Eine Frage der Gerechtigkeit

Wer Pensionsreform sagt, muss auch Privilegien in der Sozialversicherung angehen.

Für Sozialminister Hundstorfer kommt der Bericht des Rechnungshofes zu einem ungünstigen Zeitpunkt: Während er darangeht, den Österreichern längeres Arbeiten und Rehabilitation statt Invaliditätspension schmackhaft zu machen, zeigt das Kontrollorgan auf, dass Bedienstete der Sozialversicherungen dank saftiger Zusatzpensionen gegenüber normalsterblichen ASVG-Versicherten immer noch stark begünstigt sind.

Zwar wurde für jene, die nach 1996 eingetreten sind, eine Anpassung an das ASVG vorgenommen. Tausende andere profitieren aber weiter davon, dass die Sozialversicherungen mit ihren eigenen Bediensteten etwa bei den Abschlägen höchst kulant umgegangen sind. Großzügiger jedenfalls als Regierung und Gesetzgeber mit ASVG-Versicherten und Bundesbeamten.

Der Sozialminister betont, ihm seien gesetzlich die Hände gebunden, nur höhere Beiträge von Sozialversicherungspensionisten seien möglich. Aber Hundstorfer ist selbst in der Sozialpartnerschaft groß geworden, die in der Sozialversicherung das Sagen hat.

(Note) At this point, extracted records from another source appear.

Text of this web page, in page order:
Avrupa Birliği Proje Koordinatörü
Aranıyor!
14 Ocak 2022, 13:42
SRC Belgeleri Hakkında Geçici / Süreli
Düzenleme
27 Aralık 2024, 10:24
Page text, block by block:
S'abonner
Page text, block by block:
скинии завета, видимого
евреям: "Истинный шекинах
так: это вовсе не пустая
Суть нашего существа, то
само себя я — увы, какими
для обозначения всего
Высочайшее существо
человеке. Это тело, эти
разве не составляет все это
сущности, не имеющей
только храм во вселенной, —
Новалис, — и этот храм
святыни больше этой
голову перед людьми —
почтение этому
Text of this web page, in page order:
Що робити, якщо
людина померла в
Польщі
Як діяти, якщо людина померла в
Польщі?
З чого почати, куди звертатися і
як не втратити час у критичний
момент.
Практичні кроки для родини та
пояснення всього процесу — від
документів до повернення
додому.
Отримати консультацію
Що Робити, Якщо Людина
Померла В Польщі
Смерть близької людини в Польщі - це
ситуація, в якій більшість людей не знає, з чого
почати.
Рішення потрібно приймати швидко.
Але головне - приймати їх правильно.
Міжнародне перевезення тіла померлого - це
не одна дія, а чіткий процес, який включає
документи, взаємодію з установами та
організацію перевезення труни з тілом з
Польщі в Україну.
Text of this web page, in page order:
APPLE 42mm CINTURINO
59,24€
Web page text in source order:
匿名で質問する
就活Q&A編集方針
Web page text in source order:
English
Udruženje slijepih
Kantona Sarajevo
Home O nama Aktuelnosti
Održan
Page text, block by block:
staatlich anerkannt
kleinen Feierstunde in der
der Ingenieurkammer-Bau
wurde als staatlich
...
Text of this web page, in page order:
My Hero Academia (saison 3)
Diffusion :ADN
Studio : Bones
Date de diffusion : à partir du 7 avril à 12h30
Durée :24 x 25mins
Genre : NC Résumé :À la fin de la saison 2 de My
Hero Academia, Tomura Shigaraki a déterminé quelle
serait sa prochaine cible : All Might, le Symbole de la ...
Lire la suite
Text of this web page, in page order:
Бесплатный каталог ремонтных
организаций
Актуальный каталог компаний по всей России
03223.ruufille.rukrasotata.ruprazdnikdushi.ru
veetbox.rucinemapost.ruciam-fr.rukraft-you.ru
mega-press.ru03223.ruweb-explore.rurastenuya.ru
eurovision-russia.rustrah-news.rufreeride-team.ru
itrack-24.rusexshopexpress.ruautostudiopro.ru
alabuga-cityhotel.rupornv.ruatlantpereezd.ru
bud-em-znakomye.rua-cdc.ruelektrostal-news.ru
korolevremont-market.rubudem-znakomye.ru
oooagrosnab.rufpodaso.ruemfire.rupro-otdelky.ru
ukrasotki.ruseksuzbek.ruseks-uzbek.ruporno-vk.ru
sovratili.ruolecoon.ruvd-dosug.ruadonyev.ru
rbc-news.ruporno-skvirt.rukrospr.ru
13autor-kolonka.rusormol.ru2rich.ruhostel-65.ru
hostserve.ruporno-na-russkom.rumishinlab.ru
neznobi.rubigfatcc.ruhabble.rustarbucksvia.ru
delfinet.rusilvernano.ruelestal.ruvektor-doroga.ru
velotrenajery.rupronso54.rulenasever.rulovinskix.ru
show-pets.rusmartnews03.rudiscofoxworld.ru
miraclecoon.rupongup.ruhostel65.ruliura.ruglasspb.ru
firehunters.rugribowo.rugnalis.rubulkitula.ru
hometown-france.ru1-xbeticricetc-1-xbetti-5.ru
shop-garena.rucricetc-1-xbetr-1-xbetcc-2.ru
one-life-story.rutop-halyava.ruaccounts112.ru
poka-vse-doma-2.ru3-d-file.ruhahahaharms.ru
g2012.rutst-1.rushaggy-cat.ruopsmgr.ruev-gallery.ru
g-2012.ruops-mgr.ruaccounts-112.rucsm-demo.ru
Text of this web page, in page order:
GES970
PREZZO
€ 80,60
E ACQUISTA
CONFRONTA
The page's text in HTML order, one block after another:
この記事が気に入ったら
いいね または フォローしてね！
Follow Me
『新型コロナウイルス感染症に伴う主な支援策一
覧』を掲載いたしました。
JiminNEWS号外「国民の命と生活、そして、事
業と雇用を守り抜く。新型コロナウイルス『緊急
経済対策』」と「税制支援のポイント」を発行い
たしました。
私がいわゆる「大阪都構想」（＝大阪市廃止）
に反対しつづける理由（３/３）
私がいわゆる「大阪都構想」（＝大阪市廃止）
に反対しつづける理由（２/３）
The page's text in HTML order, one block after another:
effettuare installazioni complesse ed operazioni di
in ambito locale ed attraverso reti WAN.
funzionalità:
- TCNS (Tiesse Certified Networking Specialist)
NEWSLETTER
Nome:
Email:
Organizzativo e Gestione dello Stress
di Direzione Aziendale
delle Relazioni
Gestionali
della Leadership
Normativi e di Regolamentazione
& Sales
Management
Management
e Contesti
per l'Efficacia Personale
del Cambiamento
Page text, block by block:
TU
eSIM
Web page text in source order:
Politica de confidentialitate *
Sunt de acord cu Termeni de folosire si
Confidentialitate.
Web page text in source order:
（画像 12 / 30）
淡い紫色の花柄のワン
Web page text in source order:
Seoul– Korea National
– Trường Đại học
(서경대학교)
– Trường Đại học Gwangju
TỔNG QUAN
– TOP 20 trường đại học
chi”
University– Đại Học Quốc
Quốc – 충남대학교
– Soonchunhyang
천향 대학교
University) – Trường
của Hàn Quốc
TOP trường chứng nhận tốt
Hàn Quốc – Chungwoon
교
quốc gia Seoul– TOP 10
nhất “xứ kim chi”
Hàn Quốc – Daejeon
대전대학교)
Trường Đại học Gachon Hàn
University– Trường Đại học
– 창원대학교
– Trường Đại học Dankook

Und ist nicht „mehr Gerechtigkeit“ genau jene Parole, die der sozialdemokratisch dominierte Teil der Sozialpartner, also Arbeiterkammer und ÖGB, in den letzten Wochen so oft beschworen haben? Das sollte auch für (privilegien-)geschützte Werkstätten gelten. Wenn Gerechtigkeit nicht bloß ein billiger Wahlkampfslogan sein soll, dürfen die Österreicher von Hundstorfer erwarten, dass er auch beim Stutzen von Pensions-Sonderrechten sein ganzes politisches Gewicht in die Waagschale wirft.